It needed some, quite a lot, of restoration. I'm now trying to move it to another garage on by its own power.
I tried getting it started on the k-jet, that was a dead end. Piston stuck to the level of using a hammer to get it out.
Then I borrowed another fuel distributor, didn't work... now the WUR was acting up control pressure showed 0 psi all the time, it worked before I changed FD.
The air meter plate would not move, later found out the hose between the turbo and air meter was cracked (disintegrated to be fair).
I really think the k-jet is ingenious, for its time, and as long as its being used it chugs along pretty good. But getting a system working after its been of the road for a long time.

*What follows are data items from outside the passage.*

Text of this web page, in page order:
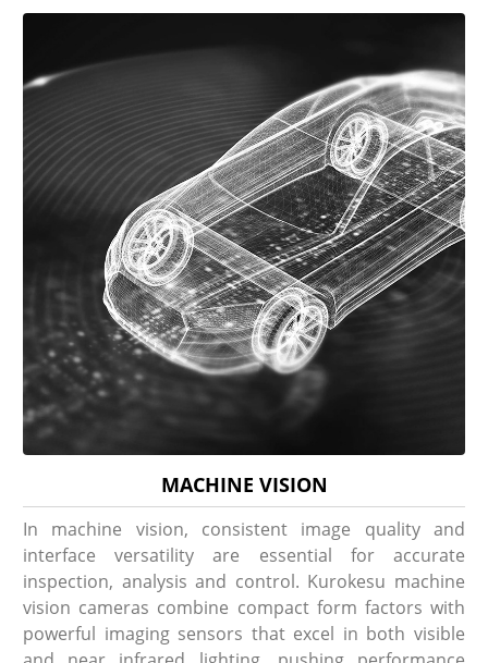
MACHINE VISION
In machine vision, consistent image quality and
interface versatility are essential for accurate
inspection, analysis and control. Kurokesu machine
vision cameras combine compact form factors with
powerful imaging sensors that excel in both visible
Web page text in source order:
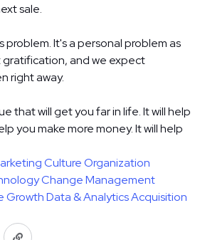
sale.
problem. It's a personal problem as
gratification, and we expect
right away.
that will get you far in life. It will help
you make more money. It will help
CultureOrganization
Change Management
GrowthData & AnalyticsAcquisition
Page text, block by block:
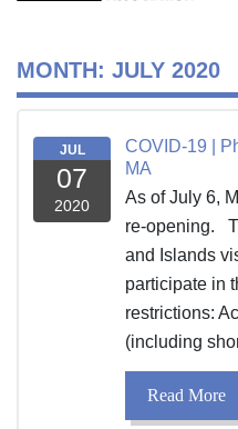
MONTH: JULY 2020
JUL
07
2020
COVID-19 |
MA
As of July 6,
re-opening.
and Islands
participate in
restrictions:
(including
Read More
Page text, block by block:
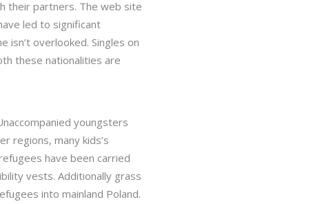
their partners. The web site
led to significant
isn’t overlooked. Singles on
these nationalities are
youngsters
regions, many kids’s
have been carried
vests. Additionally grass
into mainland Poland.
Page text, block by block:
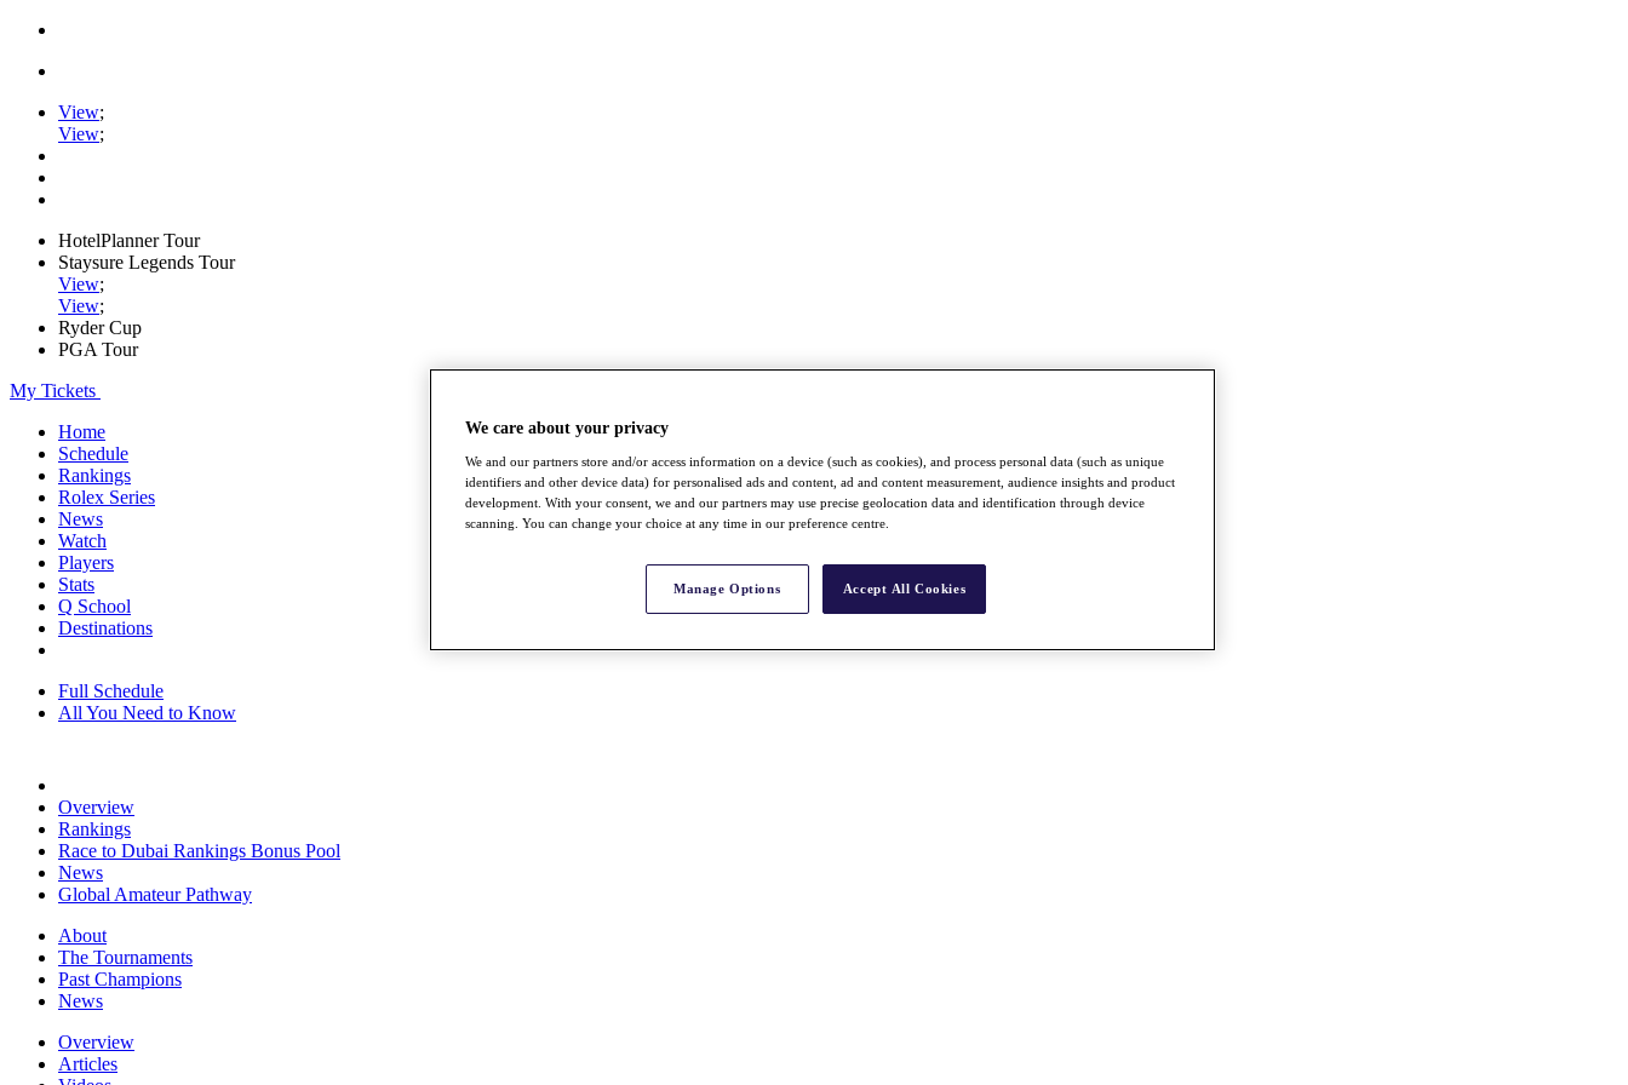
View;
View;
HotelPlanner Tour
Staysure Legends Tour
View;
View;
Ryder Cup
PGA Tour
My Tickets
Home
Schedule
Rankings
Rolex Series
News
Watch
Players
Stats
Q School
Destinations
Full Schedule
All You Need to Know
Overview
Rankings
Race to Dubai Rankings Bonus Pool
News
Global Amateur Pathway
About
The Tournaments
Past Champions
News
Overview
Articles
We care about your privacy
We and our partners store and/or access information on a device (such as cookies), and process personal data (such as unique
identifiers and other device data) for personalised ads and content, ad and content measurement, audience insights and product
development. With your consent, we and our partners may use precise geolocation data and identification through device
scanning. You can change your choice at any time in our preference centre.
Manage Options Accept All Cookies

Yeah, that can be challenging. The parts are not cheap, if you need to pay someone to fix it, its going to be expensive and probably not be good anyway.
I'm fitting Ciprians system on it right now. Its going a bit slow, which is my fault not having enough time and also needing to fix other stuff on the car (changing clutch master cylinder is not something I would like to do again).
I got it started for a few seconds the other day, but it ran crap because I forgot to fix a few vacuum leaks... Rectifying that this weekend hopefully.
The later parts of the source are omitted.